God pronounced everything He had made to be very good. Although a full exposition is well outside of the scope of this book, we will do well to briefly note a few things. This passage is one of the most crucial in Scripture:
God made mankind in His image. Remember that when you interact with others.
God made us either male or female; there are not any other options.
God put the earth into human hands as stewards (or managers) of His creation; the earth is not some sacred entity on which humankind is a contaminant. “For thus says the Lord, who created the heavens (he is God!), who formed the earth and made it (he established it; he did not create it empty, he formed it to be inhabited!): ‘I am the Lord, and there is no other’” (Isaiah 45:18). As further evidence of this, observe that God created both wild animals and livestock, and provided food for both people and animals.

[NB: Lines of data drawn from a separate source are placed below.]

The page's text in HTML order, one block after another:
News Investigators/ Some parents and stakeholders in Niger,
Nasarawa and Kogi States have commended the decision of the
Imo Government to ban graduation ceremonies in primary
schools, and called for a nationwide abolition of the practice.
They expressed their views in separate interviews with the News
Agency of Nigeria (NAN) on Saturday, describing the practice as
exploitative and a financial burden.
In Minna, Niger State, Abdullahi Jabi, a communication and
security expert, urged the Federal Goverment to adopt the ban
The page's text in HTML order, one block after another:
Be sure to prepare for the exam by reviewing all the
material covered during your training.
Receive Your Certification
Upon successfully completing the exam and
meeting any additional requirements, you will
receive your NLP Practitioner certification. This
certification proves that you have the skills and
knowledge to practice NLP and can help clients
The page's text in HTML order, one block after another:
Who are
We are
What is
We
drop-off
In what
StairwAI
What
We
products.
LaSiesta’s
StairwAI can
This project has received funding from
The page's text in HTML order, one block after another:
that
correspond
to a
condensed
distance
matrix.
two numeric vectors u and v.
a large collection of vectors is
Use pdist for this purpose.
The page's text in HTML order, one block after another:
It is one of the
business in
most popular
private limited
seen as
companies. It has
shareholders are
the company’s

“And God blessed them. And God said to them, ‘Be fruitful and multiply and fill the earth and subdue it, and have dominion over the fish of the sea and over the birds of the heavens and over every living thing that moves on the earth.’ And God said, ‘Behold, I have given you every plant yielding seed that is on the face of all the earth, and every tree with seed in its fruit. You shall have them for food’” (Genesis 1:28–29). Here God was speaking not to Adam37 only as an individual, but in Adam’s capacity as the representative of the whole human race. These commands are universally recognized in orthodox Christianity as the Dominion Mandate to all Adam’s descendants in recognition of Adam’s representative status. Adam’s representative status is also why, when he sinned, all mankind fell with him. “Therefore, just as sin came into the world through one man, and death through sin, and so death spread to all men because all sinned” (Romans 5:12).
Evolution teaches that modern humans evolved from earlier primates. But we see here that God explicitly, directly, and personally created Adam, the first human. By contrast, God’s creation of animals was far less intimate: “Let the earth bring forth living creatures according to their kinds…” The end of Luke’s genealogy of the Lord Jesus also confirms for us that Adam was the first human: “the son of Enos, the son of Seth, the son of Adam, the son of God” (Luke 3:38). Further, God did not take an ape and from the ape make a man; He made Adam from dust and personally breathed into his nostrils the breath of life.
37Eve, if present, was present only for herself, not in the same representative capacity as Adam.